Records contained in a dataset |
►

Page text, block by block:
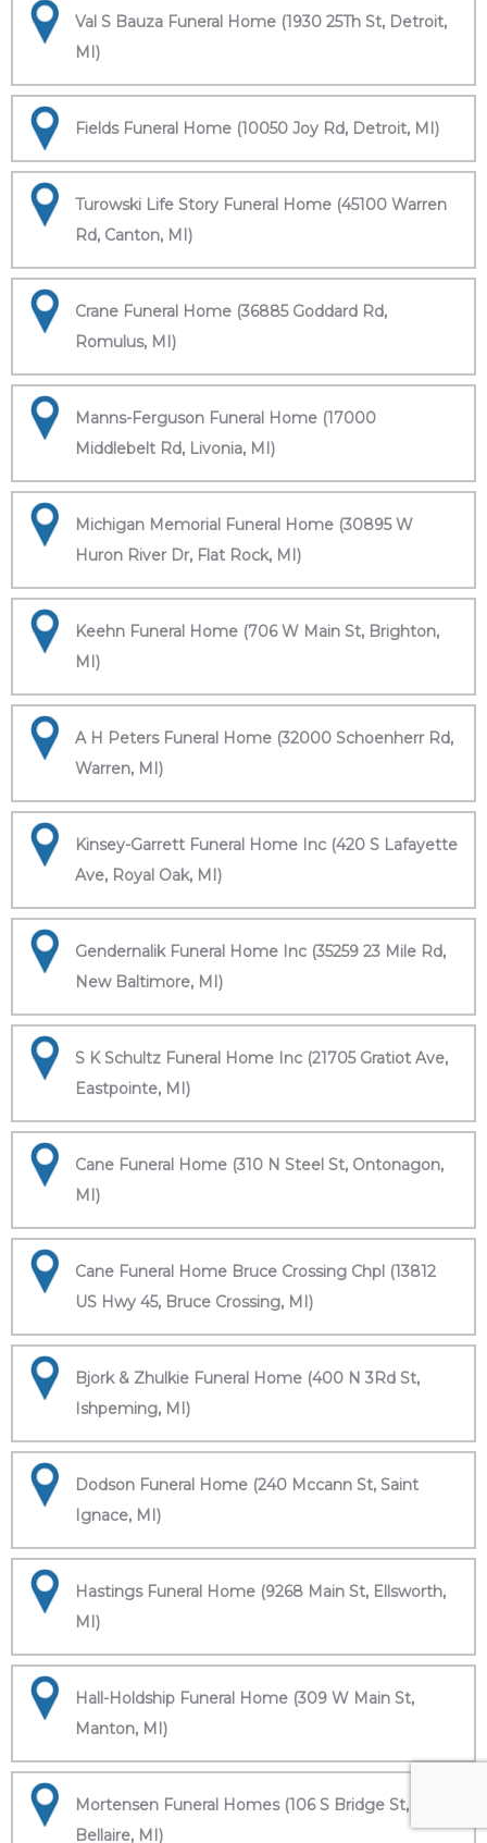
Val S Bauza Funeral Home (1930 25Th St, Detroit,
MI)
Fields Funeral Home (10050 Joy Rd, Detroit, MI)
Turowski Life Story Funeral Home (45100 Warren
Rd, Canton, MI)
Crane Funeral Home (36885 Goddard Rd,
Romulus, MI)
Manns-Ferguson Funeral Home (17000
Middlebelt Rd, Livonia, MI)
Michigan Memorial Funeral Home (30895 W
Huron River Dr, Flat Rock, MI)
Keehn Funeral Home (706 W Main St, Brighton,
MI)
A H Peters Funeral Home (32000 Schoenherr Rd,
Warren, MI)
Kinsey-Garrett Funeral Home Inc (420 S Lafayette
Ave, Royal Oak, MI)
Gendernalik Funeral Home Inc (35259 23 Mile Rd,
New Baltimore, MI)
S K Schultz Funeral Home Inc (21705 Gratiot Ave,
Eastpointe, MI)
Cane Funeral Home (310 N Steel St, Ontonagon,
MI)
Cane Funeral Home Bruce Crossing Chpl (13812
US Hwy 45, Bruce Crossing, MI)
Bjork & Zhulkie Funeral Home (400 N 3Rd St,
Ishpeming, MI)
Dodson Funeral Home (240 Mccann St, Saint
Ignace, MI)
Hastings Funeral Home (9268 Main St, Ellsworth,
MI)
Hall-Holdship Funeral Home (309 W Main St,
Manton, MI)
Mortensen Funeral Homes (106 S Bridge St,
Bellaire, MI)
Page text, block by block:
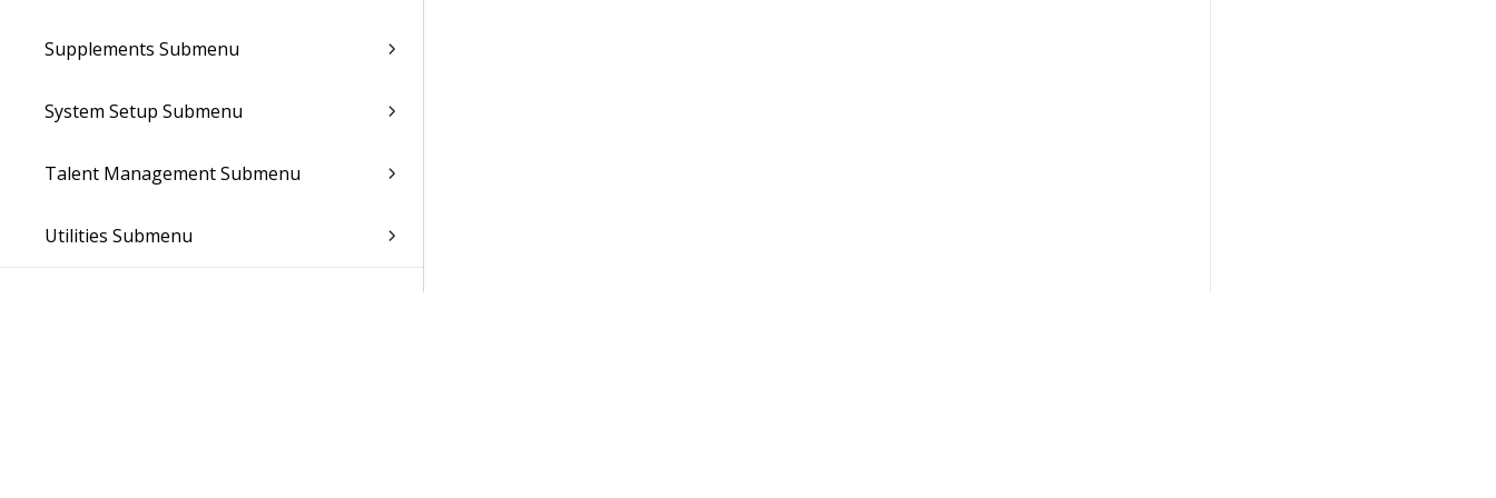
Supplements Submenu
System Setup Submenu
Talent Management Submenu
Utilities Submenu

◄

Exercise directions | Output exactly the lines from the one containing "Dodson Funeral Home (240 Mccann St, Saint" through the last line of the records above, both included, leaving out any pictures.

Solution to the problem |
Dodson Funeral Home (240 Mccann St, Saint
Ignace, MI)
Hastings Funeral Home (9268 Main St, Ellsworth,
MI)
Hall-Holdship Funeral Home (309 W Main St,
Manton, MI)
Mortensen Funeral Homes (106 S Bridge St,
Bellaire, MI)
Page text, block by block:
Supplements Submenu
System Setup Submenu
Talent Management Submenu
Utilities Submenu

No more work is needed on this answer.